[Items from a dataset]
Content starts

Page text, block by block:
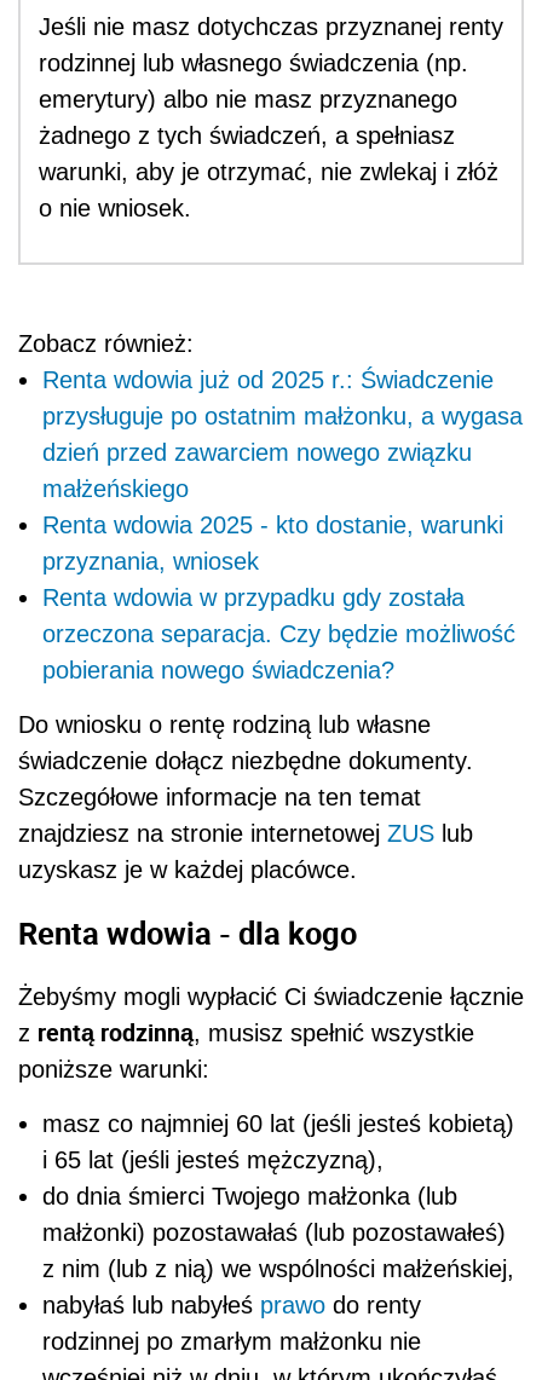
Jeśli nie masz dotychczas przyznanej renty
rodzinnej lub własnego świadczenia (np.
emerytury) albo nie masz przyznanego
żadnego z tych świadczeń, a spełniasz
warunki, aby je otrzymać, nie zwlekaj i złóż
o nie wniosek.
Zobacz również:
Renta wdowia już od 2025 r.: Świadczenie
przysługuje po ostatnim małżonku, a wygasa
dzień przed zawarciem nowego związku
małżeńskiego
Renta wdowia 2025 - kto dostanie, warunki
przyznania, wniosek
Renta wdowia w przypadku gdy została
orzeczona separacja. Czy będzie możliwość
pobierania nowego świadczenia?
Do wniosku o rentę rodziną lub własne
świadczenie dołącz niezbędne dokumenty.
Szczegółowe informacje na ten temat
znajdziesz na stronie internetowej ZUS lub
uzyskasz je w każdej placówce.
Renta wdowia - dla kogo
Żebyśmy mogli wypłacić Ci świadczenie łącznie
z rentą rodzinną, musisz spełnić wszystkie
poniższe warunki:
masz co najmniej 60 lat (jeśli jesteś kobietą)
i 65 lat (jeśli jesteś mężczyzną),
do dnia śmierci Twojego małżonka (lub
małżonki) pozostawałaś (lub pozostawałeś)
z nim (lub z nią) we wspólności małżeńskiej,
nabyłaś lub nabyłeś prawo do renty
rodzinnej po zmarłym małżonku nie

Content ends

Using the entries above, give again exactly the lines from the line holding "emerytury) albo nie masz przyznanego" through the line holding "pobierania nowego świadczenia?". Include both end lines and nothing else.

Task response
emerytury) albo nie masz przyznanego
żadnego z tych świadczeń, a spełniasz
warunki, aby je otrzymać, nie zwlekaj i złóż
o nie wniosek.
Zobacz również:
Renta wdowia już od 2025 r.: Świadczenie
przysługuje po ostatnim małżonku, a wygasa
dzień przed zawarciem nowego związku
małżeńskiego
Renta wdowia 2025 - kto dostanie, warunki
przyznania, wniosek
Renta wdowia w przypadku gdy została
orzeczona separacja. Czy będzie możliwość
pobierania nowego świadczenia?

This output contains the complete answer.